In this lightning talk, I will present an argument why we need to pay more attention to the processes of tracing and patterning that go into the creation of the precious data that determine our academic profiles, influence hiring and promotion decitions, and even national funding strategies. Furthmermore, I present the an early prototype of Metrics in Context, a data specification for scholarly metrics implemented in Frictionless Data. Additionally, the benefits and application of Metrics in Context is presented using both traditional citation data and a selection of common altmetrics such as the number of Tweets or FB shares.

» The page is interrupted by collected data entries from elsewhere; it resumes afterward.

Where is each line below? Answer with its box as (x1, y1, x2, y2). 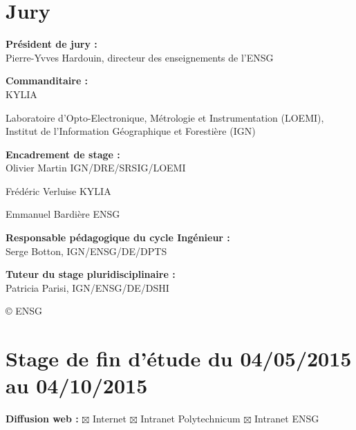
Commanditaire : (6, 73, 88, 88)
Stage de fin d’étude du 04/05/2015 (6, 344, 352, 373)
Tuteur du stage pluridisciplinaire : (6, 267, 176, 281)
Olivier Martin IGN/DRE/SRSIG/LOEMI (6, 160, 186, 175)
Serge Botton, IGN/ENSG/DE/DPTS (6, 243, 167, 258)
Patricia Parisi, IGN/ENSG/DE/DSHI (6, 280, 169, 295)
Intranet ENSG (254, 411, 319, 426)
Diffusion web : (6, 411, 79, 426)
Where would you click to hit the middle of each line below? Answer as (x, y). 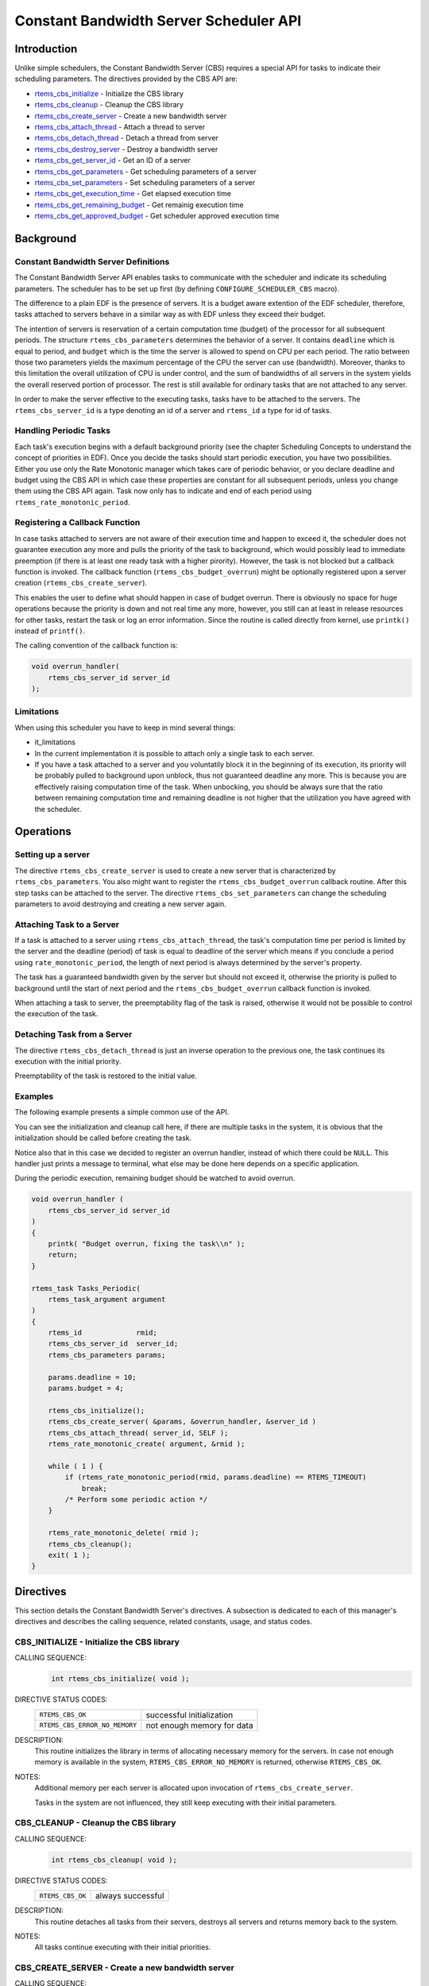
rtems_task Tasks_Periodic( (86, 1288)
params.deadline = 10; (92, 1377)
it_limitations (55, 742)
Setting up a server (52, 855)
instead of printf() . (50, 631)
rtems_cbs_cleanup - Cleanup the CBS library (109, 105)
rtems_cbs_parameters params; (107, 1355)
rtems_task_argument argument (107, 1299)
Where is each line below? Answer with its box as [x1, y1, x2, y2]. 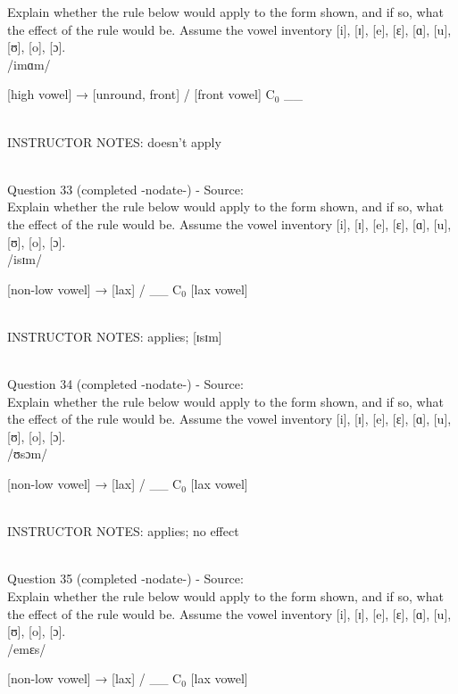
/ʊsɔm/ [7, 444, 48, 463]
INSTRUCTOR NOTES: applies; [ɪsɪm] [7, 326, 222, 345]
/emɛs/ [7, 639, 46, 657]
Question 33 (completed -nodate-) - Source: [7, 179, 244, 198]
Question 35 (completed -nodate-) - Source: [7, 569, 244, 588]
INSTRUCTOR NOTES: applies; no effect [7, 522, 239, 541]
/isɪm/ [7, 250, 42, 269]
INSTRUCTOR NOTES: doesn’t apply [7, 132, 221, 151]

In this lightning talk, I want to present Metrics in Context, a data specification implemented using Frictionless Data. It addresses a common theme within the critique of modern technology in our data-driven world: the lack of context for data and, often related, biases in databases. Algorithmic and database biases have moved into the spotlight of critical thought on how technology exacerbates systemic inequalities. Following these insights, I want to address the need for different (rather than simply more) context and metadata for scholarly metrics in the face of racial, gender, and geographic biases which plague modern academia.

It isn’t controversial to say that scholarly metrics have become an integral part of scholarship and probably they are here to stay. Controversy usually comes into play once we discuss how and for which purposes metrics are used. This typically refers to the (mis)use of citation counts and citation-based indicators1 for research assessment and governance, which also led to a considerable number of initiatives and movements calling for a responsible use of metrics. However, I would like to take a step back and redirect the attention to the origin of the data underlying citation counts.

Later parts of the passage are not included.